In de huisartsenpraktijk krijgen we te maken met een zeer grote variëteit aan klachten, waar bovendien niet altijd onderzoek over bestaat. Richtlijnen geven een basis, maar het helpt ook als je gewezen wordt op iets wat je niet eerder zag. Zo herinner ik me goed mijn eerste patiënte met pityriasis rosea. Ik had geen idee wat ik ervan moest maken, maar mijn opleider hielp me na 1 blik uit de brand.
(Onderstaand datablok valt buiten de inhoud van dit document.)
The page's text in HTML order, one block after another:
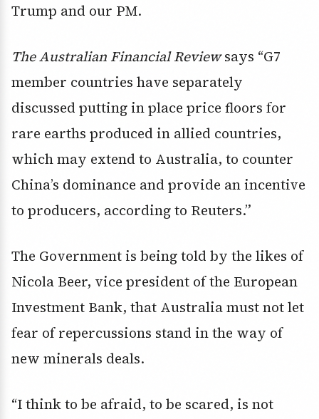
Trump and our PM.
The Australian Financial Reviewsays “G7
member countries have separately
discussed putting in place price floors for
rare earths produced in allied countries,
which may extend to Australia, to counter
China’s dominance and provide an incentive
to producers, according to Reuters.”
The Government is being told by the likes of
Nicola Beer, vice president of the European
Investment Bank, that Australia must not let
fear of repercussions stand in the way of
new minerals deals.
“I think to be afraid, to be scared, is not
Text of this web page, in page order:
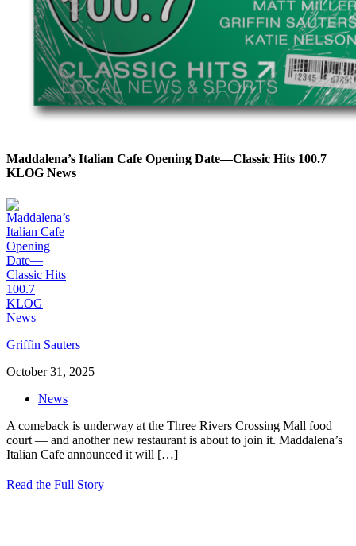
Maddalena’s Italian Cafe Opening Date—Classic Hits 100.7
KLOG News
Griffin Sauters
October 31, 2025
News
A comeback is underway at the Three Rivers Crossing Mall food
court — and another new restaurant is about to join it. Maddalena’s
Italian Cafe announced it will […]
Read the Full Story
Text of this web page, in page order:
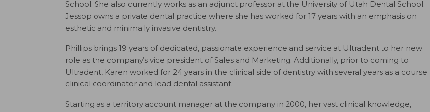
School. She also currently works as an adjunct professor at the University of Utah Dental School.
Jessop owns a private dental practice where she has worked for 17 years with an emphasis on
esthetic and minimally invasive dentistry.
Phillips brings 19 years of dedicated, passionate experience and service at Ultradent to her new
role as the company’s vice president of Sales and Marketing. Additionally, prior to coming to
Ultradent, Karen worked for 24 years in the clinical side of dentistry with several years as a course
clinical coordinator and lead dental assistant.
Starting as a territory account manager at the company in 2000, her vast clinical knowledge,
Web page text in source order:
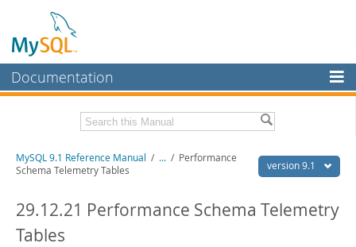
Documentation
MySQL Enterprise
Workbench
MySQL NDB Cluster
Download this Manual
PDF (A4)- 40.5Mb
Man Pages (TGZ)
- 259.5Kb
Man Pages (Zip)
version 9.1
MySQL 9.1 Reference Manual / ... / Performance
Schema Telemetry Tables
29.12.21 Performance Schema Telemetry
Tables
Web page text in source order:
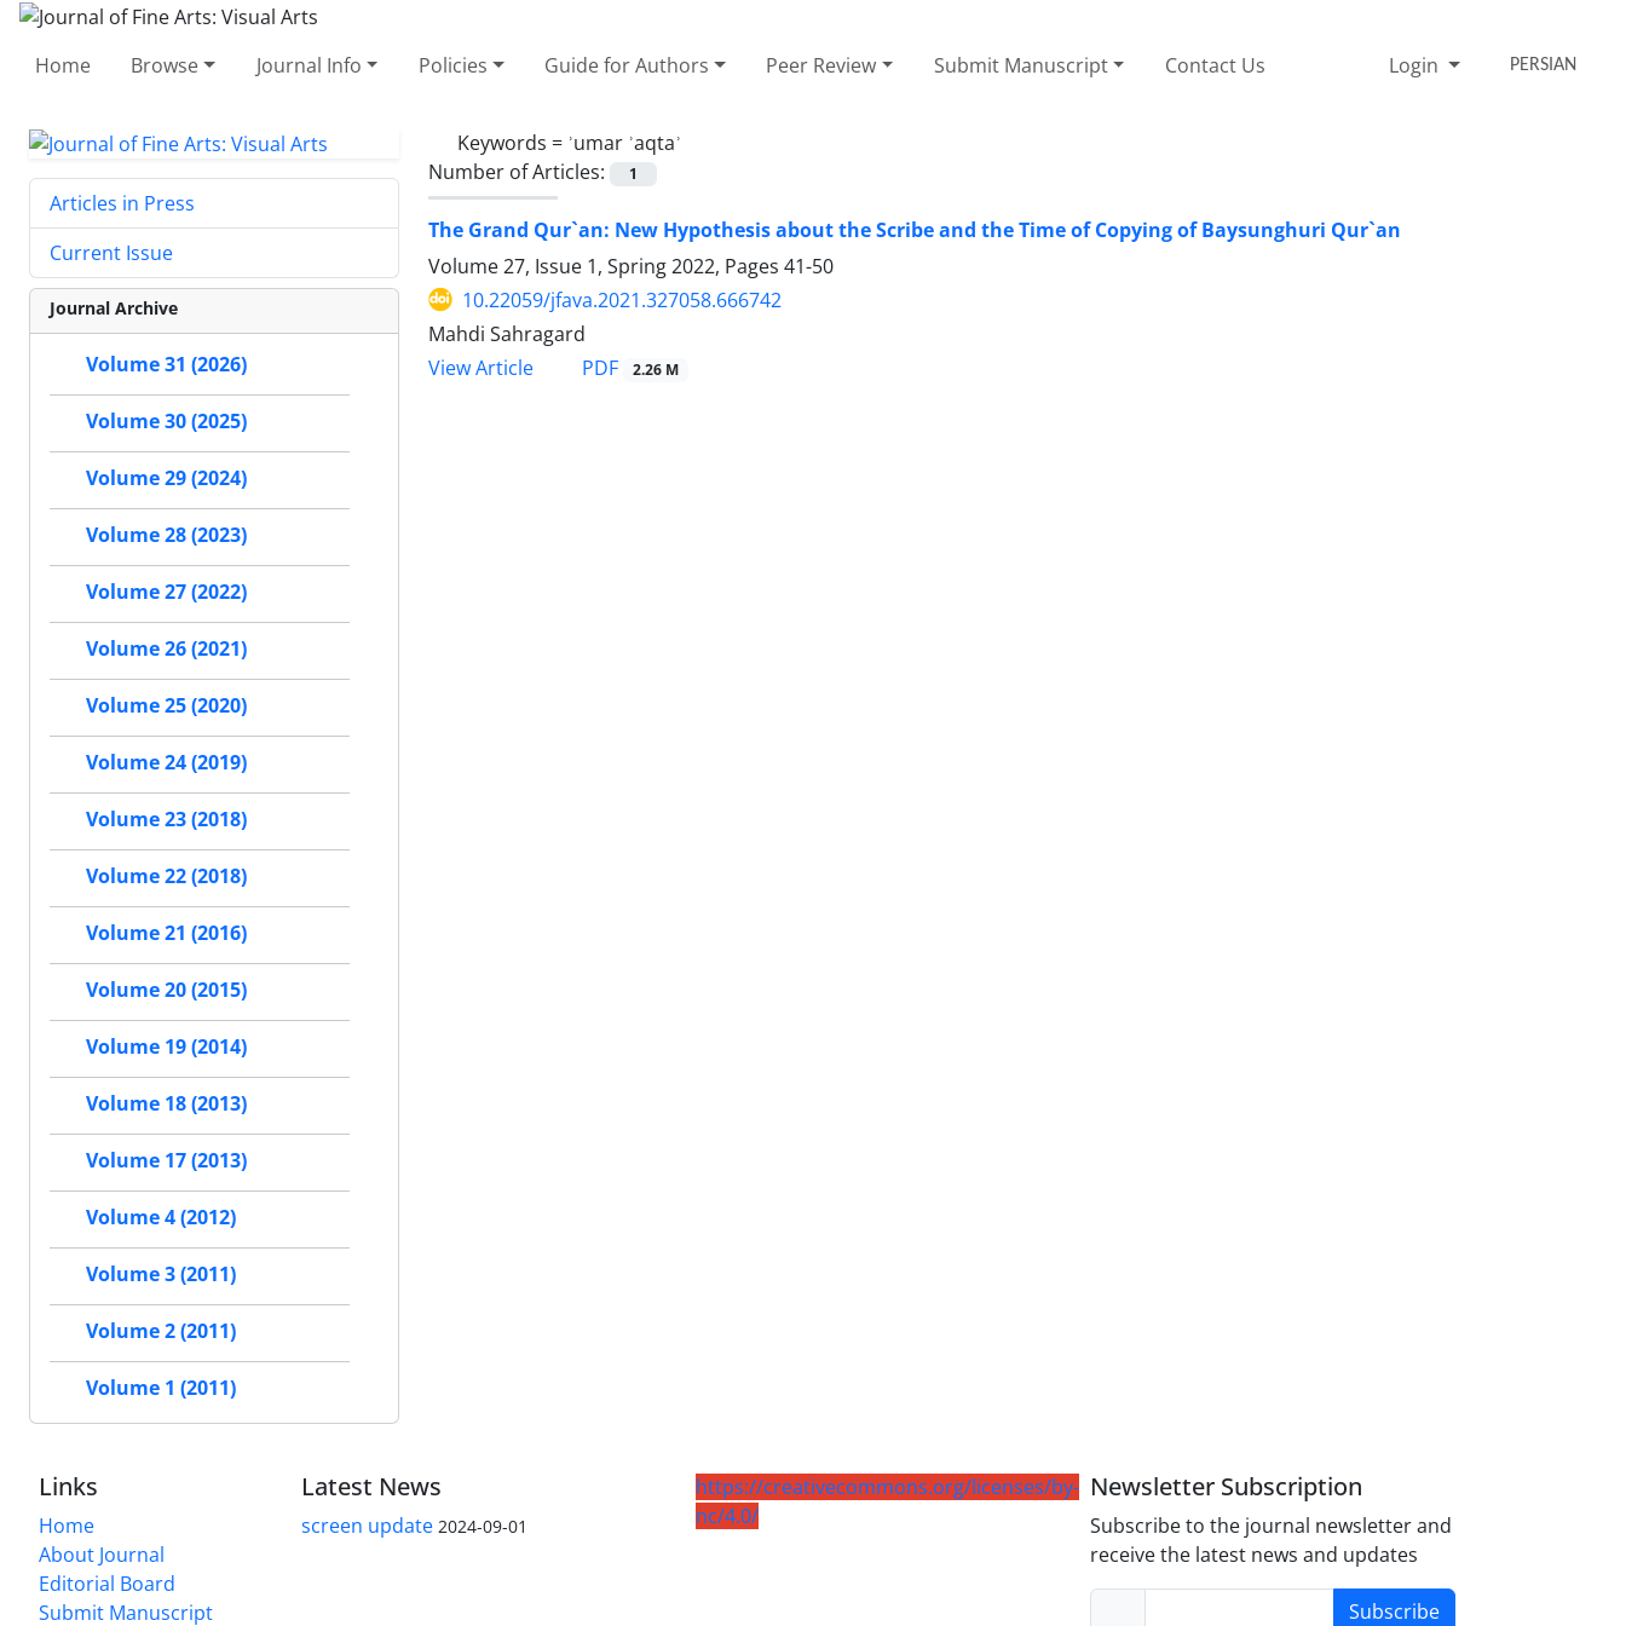
Home Browse Journal Info Policies Guide for Authors Peer Review Submit Manuscript Contact Us Login PERSIAN
Keywords = ʾumar ʾaqtaʾ
Number of Articles:
1
The Grand Qur`an: New Hypothesis about the Scribe and the Time of Copying of Baysunghuri Qur`an
Volume 27, Issue 1, Spring 2022, Pages 41-50
10.22059/jfava.2021.327058.666742
Mahdi Sahragard
View Article
PDF 2.26 M
Articles in Press
Current Issue
Journal Archive
Volume 31 (2026)
Volume 30 (2025)
Volume 29 (2024)
Volume 28 (2023)
Volume 27 (2022)
Volume 26 (2021)
Volume 25 (2020)
Volume 24 (2019)
Volume 23 (2018)
Volume 22 (2018)
Volume 21 (2016)
Volume 20 (2015)
Volume 19 (2014)
Volume 18 (2013)
Volume 17 (2013)
Volume 4 (2012)
Volume 3 (2011)
Volume 2 (2011)
Volume 1 (2011)
Links
Home
About Journal
Editorial Board
Submit Manuscript
Latest News
screen update 2024-09-01
https://creativecommons.org/licenses/by-
nc/4.0/
Newsletter Subscription
Subscribe to the journal newsletter and
receive the latest news and updates
Subscribe
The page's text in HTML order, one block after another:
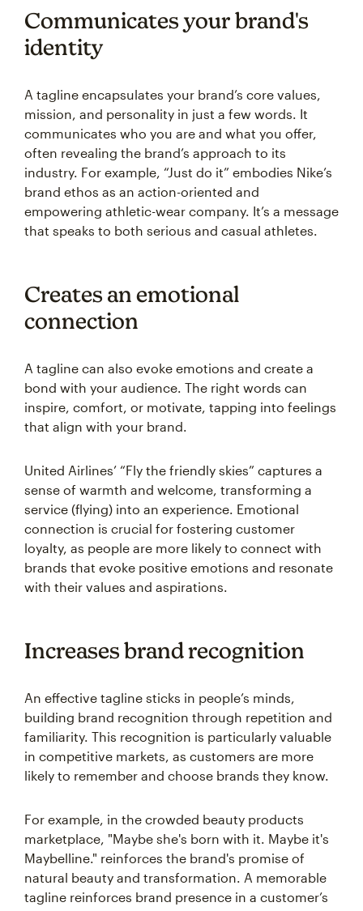
Communicates your brand's
identity
A tagline encapsulates your brand’s core values,
mission, and personality in just a few words. It
communicates who you are and what you offer,
often revealing the brand’s approach to its
industry. For example, “Just do it” embodies Nike’s
brand ethos as an action-oriented and
empowering athletic-wear company. It’s a message
that speaks to both serious and casual athletes.
Creates an emotional
connection
A tagline can also evoke emotions and create a
bond with your audience. The right words can
inspire, comfort, or motivate, tapping into feelings
that align with your brand.
United Airlines’ “Fly the friendly skies” captures a
sense of warmth and welcome, transforming a
service (flying) into an experience. Emotional
connection is crucial for fostering customer
loyalty, as people are more likely to connect with
brands that evoke positive emotions and resonate
with their values and aspirations.
Increases brand recognition
An effective tagline sticks in people’s minds,
building brand recognition through repetition and
familiarity. This recognition is particularly valuable
in competitive markets, as customers are more
likely to remember and choose brands they know.
For example, in the crowded beauty products
marketplace, "Maybe she's born with it. Maybe it's
Maybelline." reinforces the brand's promise of
natural beauty and transformation. A memorable
tagline reinforces brand presence in a customer’s
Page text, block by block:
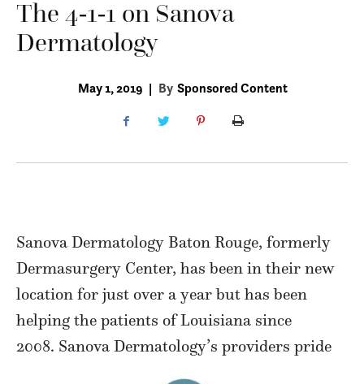
The 4-1-1 on Sanova
Dermatology
May 1, 2019 | By Sponsored Content
Sanova Dermatology Baton Rouge, formerly
Dermasurgery Center, has been in their new
location for just over a year but has been
helping the patients of Louisiana since
2008. Sanova Dermatology’s providers pride
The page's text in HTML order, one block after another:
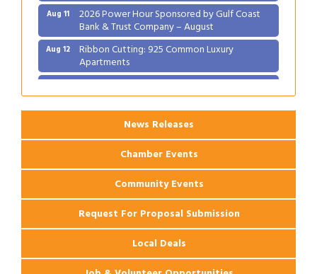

Fascinerend vond ik het, hoe je in 1 oogopslag een puzzel kon oplossen.
Er zijn ook diagnosen die minder frequent voorkomen, maar die je net als pityriasis rosea zó stelt als je ze eenmaal herkent, zoals mucoïdcyste, of jicht tophi. Soms is een tip van een collega of een casuïstiekbeschrijving de sleutel om iets van een naam te kunnen voorzien, wat je ervoor het label ‘geen flauw idee, maar het kan vast geen kwaad’ had gegeven. Dat gold bij mij bijvoorbeeld voor een epulis gravidarum en de ziekte van Sever (google even als u ze nog niet kent).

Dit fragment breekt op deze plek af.